Faltando menos de um mês para a homenagem a Mário de Andrade pela FLIP, uma de suas grandes comentadoras ainda não foi mencionada. Gilda de Mello e Souza, em O tupi e o alaúde, tece uma belíssima interpretação de Macunaíma. O livro, publicado originalmente em 1979, interveio como uma resposta crítica a Morfologia do Macunaíma [Perspectiva, 1973], de Haroldo de Campos. Gilda faz uma análise poderosa e original, tece uma crítica aberta ao diálogo, marcada pela articulação criativa entre pesquisas teóricas e profundidade interpretativa.
O ensaio tem três movimentos, parte da analogia entre a estrutura de Macunaíma e formas musicais, realiza uma defesa da ambiguidade e das fraturas da narrativa, para, apoiado em Bakhtin, inscrever a rapsódia brasileira na linhagem dos romances de cavalaria.

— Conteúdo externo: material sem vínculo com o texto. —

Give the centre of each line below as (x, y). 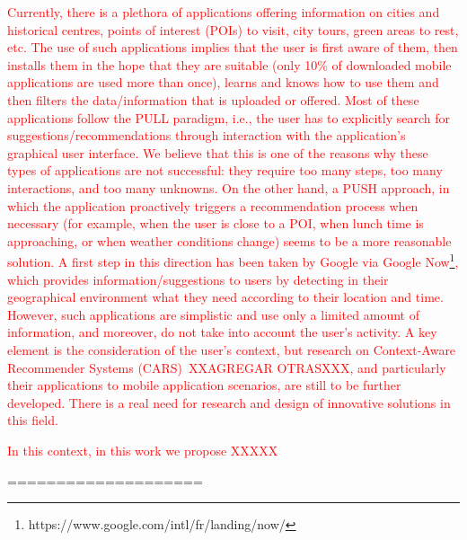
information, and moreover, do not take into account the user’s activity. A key (222, 332)
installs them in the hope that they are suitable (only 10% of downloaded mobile (229, 64)
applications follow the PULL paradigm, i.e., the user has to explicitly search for (229, 117)
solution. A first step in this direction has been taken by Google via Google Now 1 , (233, 260)
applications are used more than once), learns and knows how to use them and (223, 82)
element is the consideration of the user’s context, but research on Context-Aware (232, 349)
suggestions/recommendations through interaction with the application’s (207, 135)
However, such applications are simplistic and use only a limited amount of (213, 314)
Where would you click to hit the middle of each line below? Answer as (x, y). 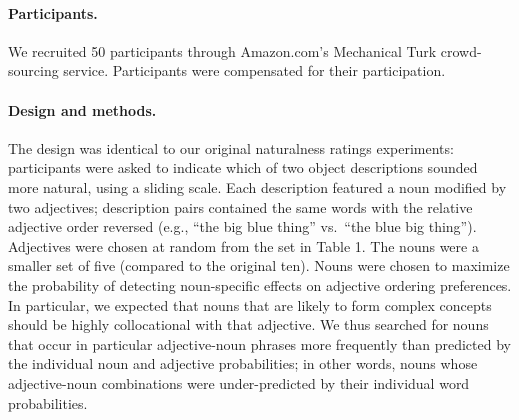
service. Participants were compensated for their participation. (254, 70)
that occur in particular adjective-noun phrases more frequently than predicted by (259, 343)
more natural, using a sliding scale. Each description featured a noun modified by (257, 186)
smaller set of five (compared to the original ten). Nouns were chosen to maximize (259, 265)
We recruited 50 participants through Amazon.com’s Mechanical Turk (222, 50)
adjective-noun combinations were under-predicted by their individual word (239, 382)
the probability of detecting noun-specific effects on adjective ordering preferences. (260, 284)
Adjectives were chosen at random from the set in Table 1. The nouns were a (243, 245)
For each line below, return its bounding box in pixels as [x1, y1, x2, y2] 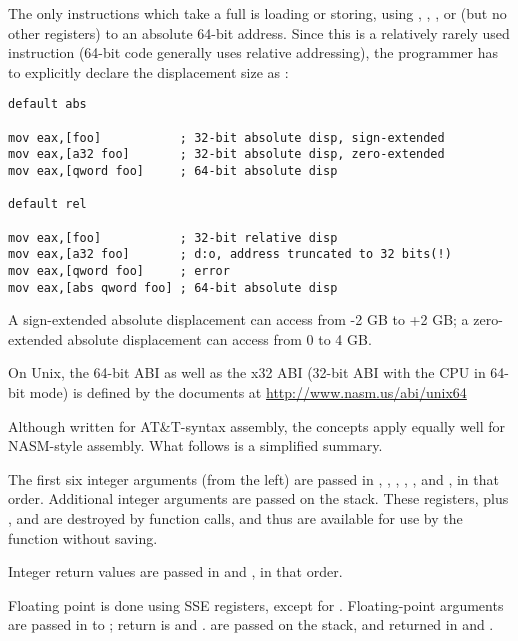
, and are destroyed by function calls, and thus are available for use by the [8, 508, 463, 528]
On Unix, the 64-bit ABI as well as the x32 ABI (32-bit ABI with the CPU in [8, 362, 486, 383]
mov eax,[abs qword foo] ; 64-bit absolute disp [8, 280, 338, 295]
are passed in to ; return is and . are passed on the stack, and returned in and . [8, 614, 494, 635]
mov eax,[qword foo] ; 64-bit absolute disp [8, 164, 338, 178]
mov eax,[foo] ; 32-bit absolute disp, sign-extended [8, 130, 445, 145]
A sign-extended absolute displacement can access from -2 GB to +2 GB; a [8, 309, 469, 330]
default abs [8, 97, 87, 112]
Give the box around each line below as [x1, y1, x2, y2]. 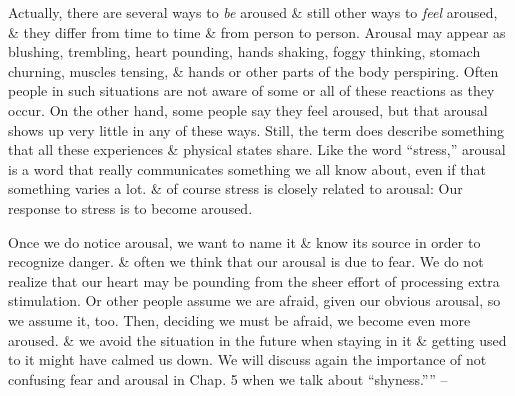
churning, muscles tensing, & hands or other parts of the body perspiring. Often [8, 60, 499, 81]
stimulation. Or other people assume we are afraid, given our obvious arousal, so [8, 290, 501, 311]
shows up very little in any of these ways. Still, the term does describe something [8, 119, 505, 140]
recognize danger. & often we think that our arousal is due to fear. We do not [8, 251, 484, 272]
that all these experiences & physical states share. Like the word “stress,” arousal [8, 139, 506, 160]
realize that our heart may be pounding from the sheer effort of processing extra [8, 270, 500, 291]
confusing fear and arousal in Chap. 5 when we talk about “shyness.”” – [8, 368, 448, 389]
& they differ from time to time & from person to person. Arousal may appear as [8, 21, 506, 42]
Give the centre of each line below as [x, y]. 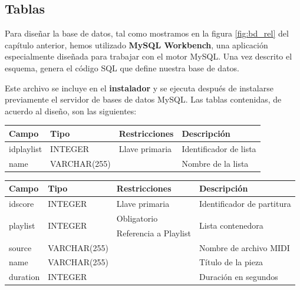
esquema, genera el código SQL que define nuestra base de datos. [122, 67]
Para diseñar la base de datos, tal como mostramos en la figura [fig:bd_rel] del [147, 33]
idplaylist [26, 148]
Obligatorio [137, 218]
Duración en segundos [238, 277]
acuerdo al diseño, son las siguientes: [71, 111]
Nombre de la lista [215, 163]
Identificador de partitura [245, 203]
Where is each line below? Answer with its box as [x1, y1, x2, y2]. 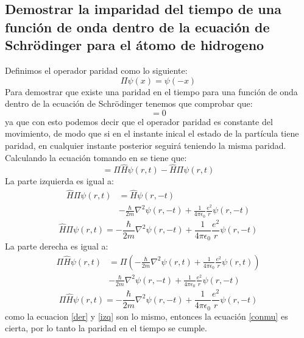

Para Gilda, uma “análise pouco mais atenta do livro mostra que ele foi construído a partir da combinação de uma infinidade de textos preexistentes, elaborados pela tradição oral ou escrita, popular ou erudita, europeia ou brasileira. A originalidade estrutural de Macunaíma deriva, deste modo, do livro não se basear na mímesis, isto é, na dependência constante que a arte estabelece entre o mundo objetivo e a ficção; mas em ligar-se quase sempre a outros mundos imaginários, a sistemas fechados de sinais, já regidos por significação autônoma. Este processo, parasitário na aparência, é no entanto curiosamente inventivo; pois, em vez de recortar com neutralidade nos entrechos originais as partes de que necessita para reagrupá-las, intactas, numa ordem nova, atua quase sempre sobre cada fragmento, alterando-o em profundidade”. É a partir daí que ela desenvolve sua crítica: “Deste modo, a designação de “composição em mosaico”, adotada por alguns estudiosos como Florestan Fernandes e Haroldo de Campos, parece inadequada; ela sugere a justaposição simples dos empréstimos tomados a sistemas diversos, mas oblitera a elaboração criadora complexa que, num primeiro momento, os desarticula, rompendo a sua inteligibilidade inicial para, em seguida, insuflar sentido diverso no agenciamento novo dos fragmentos. O processo talvez se aproximasse mais da bricolage, tal como a descreve Lévi-Strauss, e isso também já foi lembrado pela crítica”.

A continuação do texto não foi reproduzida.